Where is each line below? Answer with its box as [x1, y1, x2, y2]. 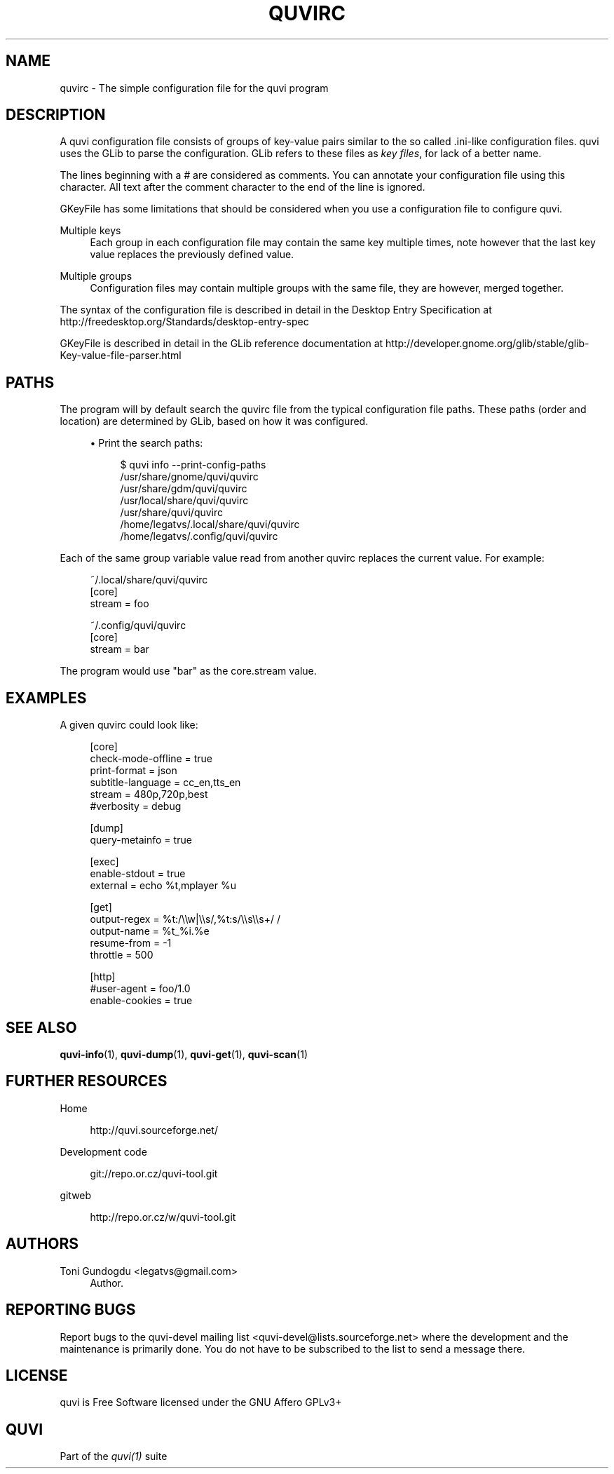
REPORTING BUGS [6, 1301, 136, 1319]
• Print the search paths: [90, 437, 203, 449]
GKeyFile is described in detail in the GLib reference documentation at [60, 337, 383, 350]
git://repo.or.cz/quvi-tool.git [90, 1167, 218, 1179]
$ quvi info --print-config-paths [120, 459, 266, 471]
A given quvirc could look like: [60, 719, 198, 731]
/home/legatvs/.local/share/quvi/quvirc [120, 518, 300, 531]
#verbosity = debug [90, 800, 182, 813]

___

Which lines of the data include the string "paths"? Find them and copy each one.

• Print the search paths: [90, 437, 203, 449]
$ quvi info --print-config-paths [120, 459, 266, 471]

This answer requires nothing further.